Why the Cascade Works

The cascade combines the strengths of each method:

  1. Exact match handles the common case (70%) — same name, same state, different precincts. No ML, no API calls, no latency, no non-determinism.

  2. Jaro-Winkler catches minor spelling variations (“SHANNON W BRAY” vs “Shannon W. Bray”) that exact match misses due to casing or punctuation. Still deterministic, still free.

  3. The name gate (step 2.5) eliminates pairs that share a blocking key but have obviously different names. This prevents the “wasted 30 LLM calls” scenario from the prototype. Deterministic, zero cost.
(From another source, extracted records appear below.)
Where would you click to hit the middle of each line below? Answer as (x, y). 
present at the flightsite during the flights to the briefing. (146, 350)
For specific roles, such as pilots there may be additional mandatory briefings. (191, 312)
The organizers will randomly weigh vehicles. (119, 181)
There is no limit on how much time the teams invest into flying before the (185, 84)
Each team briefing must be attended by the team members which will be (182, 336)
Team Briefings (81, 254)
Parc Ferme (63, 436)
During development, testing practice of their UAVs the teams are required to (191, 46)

  4. Embedding retrieval identifies high-confidence matches (≥ 0.95) where the names differ in format but not in substance. Pre-computed vectors make this effectively free at query time. The 0.95 threshold is deliberately conservative — only near-certain matches pass.

  5. LLM confirmation handles the hard cases: nicknames (Crist at 0.451), suffixes (Williams Jr at 0.862), ambiguous common names. The LLM sees structured name components, vote counts, office, state, and party — enough context to reason about identity. Every prompt, response, and reasoning chain is stored for audit.
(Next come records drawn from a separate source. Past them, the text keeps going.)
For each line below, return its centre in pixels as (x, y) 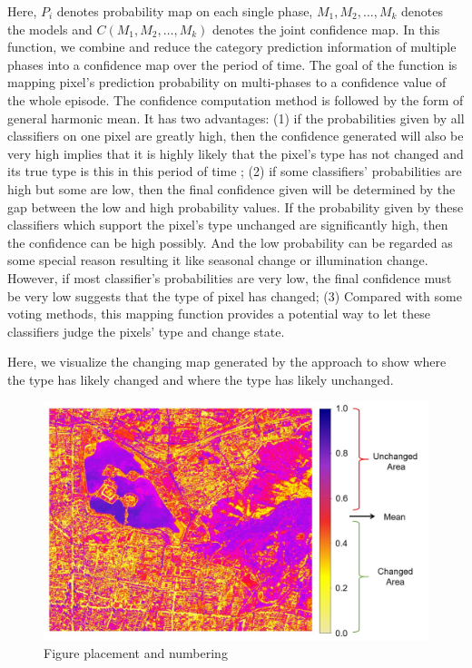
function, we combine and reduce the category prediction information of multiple (232, 47)
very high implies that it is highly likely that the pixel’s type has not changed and (236, 153)
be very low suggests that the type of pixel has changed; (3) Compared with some (235, 295)
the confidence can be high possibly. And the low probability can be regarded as (230, 242)
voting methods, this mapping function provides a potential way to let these (219, 314)
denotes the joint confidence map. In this (326, 29)
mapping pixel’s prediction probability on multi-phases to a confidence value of (227, 82)
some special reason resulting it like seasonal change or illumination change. (218, 260)

  6. Tiebreaker (step 5) escalates low-confidence LLM decisions to a stronger model (Opus-class). This adds cost but catches cases where Sonnet is uncertain.
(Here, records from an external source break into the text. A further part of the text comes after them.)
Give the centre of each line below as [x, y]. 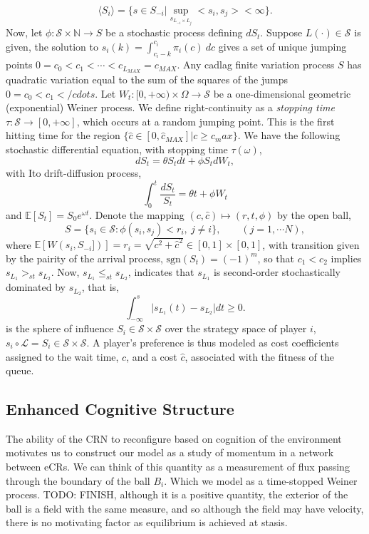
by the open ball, [314, 215]
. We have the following [289, 135]
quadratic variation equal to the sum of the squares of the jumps [147, 79]
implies [346, 258]
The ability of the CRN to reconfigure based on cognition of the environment [174, 438]
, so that [276, 258]
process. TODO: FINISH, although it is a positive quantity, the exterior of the [177, 494]
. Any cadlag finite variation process [256, 65]

The cascade balances three properties:

  • Accuracy: The LLM catches what embeddings miss. Embeddings retrieve what exact match misses. Each layer covers the failure modes of the layer above it.
  • Speed: 70% of resolution is free. 6% is pre-computed. Only 3.5% requires API calls. At scale, this is the difference between hours and years.
  • Reproducibility: Steps 1–3 are fully deterministic. Steps 4–5 are non-deterministic but logged — every decision can be replayed from the audit log without re-invoking the LLM.

The 19 Exact Ties

Entity resolution is a prerequisite for detecting exact ties. In MEDSL 2022, we found 19 contests nationally where the top two candidates received exactly the same number of votes. Without entity resolution, precinct-level records cannot be aggregated into contest-level totals — and ties cannot be detected.

Blocking Strategy

Before the cascade runs, records are partitioned into blocks by (state, office_level, last_name_initial). Only pairs within the same block are compared. This reduces the comparison space by approximately four orders of magnitude while preserving all legitimate matches — a candidate for NC school board is never compared to a candidate for FL sheriff.

The blocking key is deliberately coarse. We accept some wasted comparisons within blocks (like “Aaron Bridges” vs “Daniel Blanton” in the same NC school_district block) in exchange for never missing a legitimate match. The step 2.5 gate handles the within-block noise.